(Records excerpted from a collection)

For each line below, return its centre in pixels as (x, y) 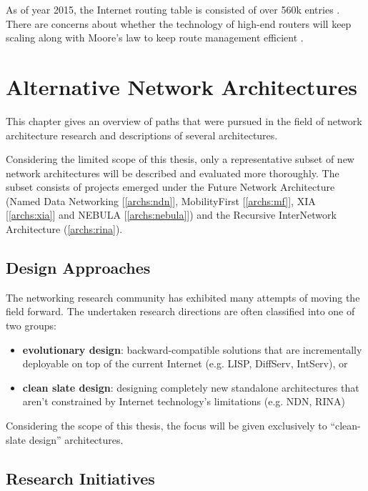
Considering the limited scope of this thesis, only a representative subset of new (180, 159)
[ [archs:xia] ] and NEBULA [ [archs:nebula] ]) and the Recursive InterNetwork (171, 215)
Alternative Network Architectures (181, 86)
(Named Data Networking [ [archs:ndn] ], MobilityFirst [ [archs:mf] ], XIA (161, 200)
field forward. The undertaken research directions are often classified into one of (180, 311)
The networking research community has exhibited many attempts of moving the (183, 297)
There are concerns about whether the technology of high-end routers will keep (179, 23)
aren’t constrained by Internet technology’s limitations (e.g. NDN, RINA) (184, 401)
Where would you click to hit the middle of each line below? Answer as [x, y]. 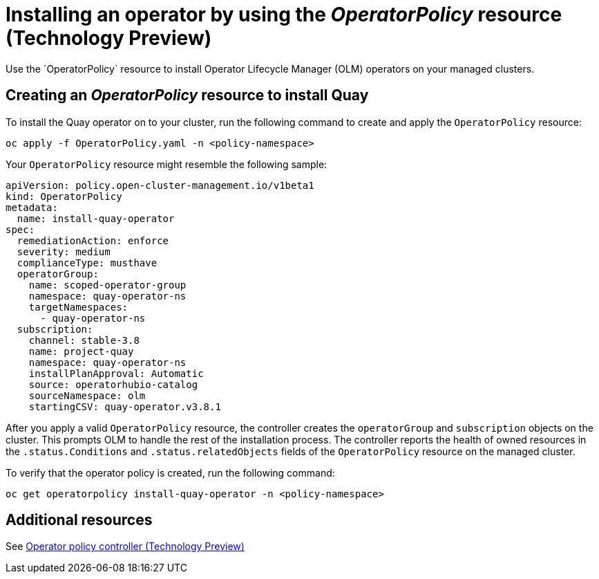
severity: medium [64, 251]
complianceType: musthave [87, 263]
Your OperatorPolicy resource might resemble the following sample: [167, 164]
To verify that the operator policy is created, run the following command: [170, 472]
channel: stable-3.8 [84, 340]
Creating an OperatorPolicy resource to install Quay [187, 95]
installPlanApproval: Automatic [116, 373]
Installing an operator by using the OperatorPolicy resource [284, 15]
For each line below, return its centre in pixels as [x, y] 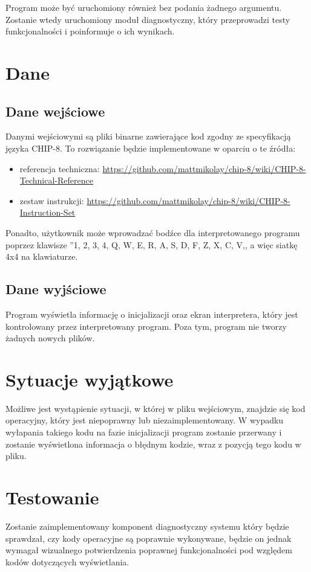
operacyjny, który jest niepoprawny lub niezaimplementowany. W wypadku [145, 420]
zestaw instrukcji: [52, 200]
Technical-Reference [56, 180]
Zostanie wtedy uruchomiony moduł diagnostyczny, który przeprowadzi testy [148, 19]
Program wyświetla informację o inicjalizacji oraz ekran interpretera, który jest [152, 314]
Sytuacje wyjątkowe [90, 379]
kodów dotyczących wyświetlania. [67, 561]
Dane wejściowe [55, 111]
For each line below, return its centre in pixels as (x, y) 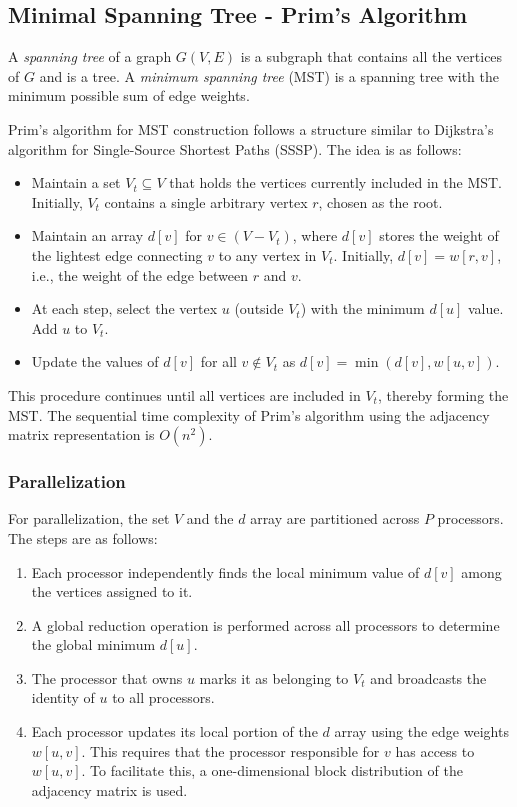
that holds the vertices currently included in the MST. (336, 182)
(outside (259, 308)
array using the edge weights (421, 731)
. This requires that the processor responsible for (230, 750)
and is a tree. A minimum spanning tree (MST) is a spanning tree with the (269, 75)
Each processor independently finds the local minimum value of (225, 571)
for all (218, 361)
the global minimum (93, 644)
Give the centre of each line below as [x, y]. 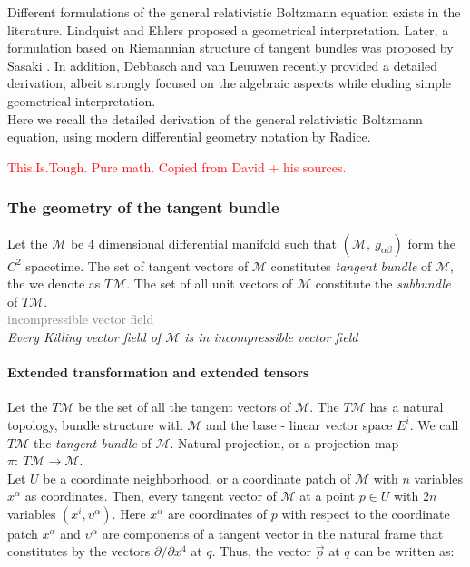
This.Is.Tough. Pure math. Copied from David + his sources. [177, 166]
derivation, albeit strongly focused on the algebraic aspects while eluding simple [229, 83]
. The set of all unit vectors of [210, 283]
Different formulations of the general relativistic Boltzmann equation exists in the [234, 12]
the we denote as [54, 283]
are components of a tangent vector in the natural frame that [273, 533]
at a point [327, 496]
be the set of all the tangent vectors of [185, 407]

**Problem details:**
All entries are to be duplicated exactly, with the pictures left out.

**Answer for the task:**
For each line below, return its centre in pixels as (x, y) 
Considering the limited scope of this thesis, only a representative subset of new (180, 159)
[ [archs:xia] ] and NEBULA [ [archs:nebula] ]) and the Recursive InterNetwork (171, 215)
Alternative Network Architectures (181, 86)
(Named Data Networking [ [archs:ndn] ], MobilityFirst [ [archs:mf] ], XIA (161, 200)
field forward. The undertaken research directions are often classified into one of (180, 311)
The networking research community has exhibited many attempts of moving the (183, 297)
There are concerns about whether the technology of high-end routers will keep (179, 23)
aren’t constrained by Internet technology’s limitations (e.g. NDN, RINA) (184, 401)
Where would you click to hit the middle of each line below? Answer as [x, y]. 
severity: medium [64, 251]
complianceType: musthave [87, 263]
Your OperatorPolicy resource might resemble the following sample: [167, 164]
To verify that the operator policy is created, run the following command: [170, 472]
channel: stable-3.8 [84, 340]
Creating an OperatorPolicy resource to install Quay [187, 95]
installPlanApproval: Automatic [116, 373]
Installing an operator by using the OperatorPolicy resource [284, 15]
For each line below, return its centre in pixels as [x, y] 
operacyjny, który jest niepoprawny lub niezaimplementowany. W wypadku [145, 420]
zestaw instrukcji: [52, 200]
Technical-Reference [56, 180]
Zostanie wtedy uruchomiony moduł diagnostyczny, który przeprowadzi testy [148, 19]
Program wyświetla informację o inicjalizacji oraz ekran interpretera, który jest [152, 314]
Sytuacje wyjątkowe [90, 379]
kodów dotyczących wyświetlania. [67, 561]
Dane wejściowe [55, 111]
For each line below, return its centre in pixels as (x, y) 
that holds the vertices currently included in the MST. (336, 182)
(outside (259, 308)
array using the edge weights (421, 731)
. This requires that the processor responsible for (230, 750)
and is a tree. A minimum spanning tree (MST) is a spanning tree with the (269, 75)
Each processor independently finds the local minimum value of (225, 571)
for all (218, 361)
the global minimum (93, 644)
Give the centre of each line below as [x, y]. 
This.Is.Tough. Pure math. Copied from David + his sources. [177, 166]
derivation, albeit strongly focused on the algebraic aspects while eluding simple [229, 83]
. The set of all unit vectors of [210, 283]
Different formulations of the general relativistic Boltzmann equation exists in the [234, 12]
the we denote as [54, 283]
are components of a tangent vector in the natural frame that [273, 533]
at a point [327, 496]
be the set of all the tangent vectors of [185, 407]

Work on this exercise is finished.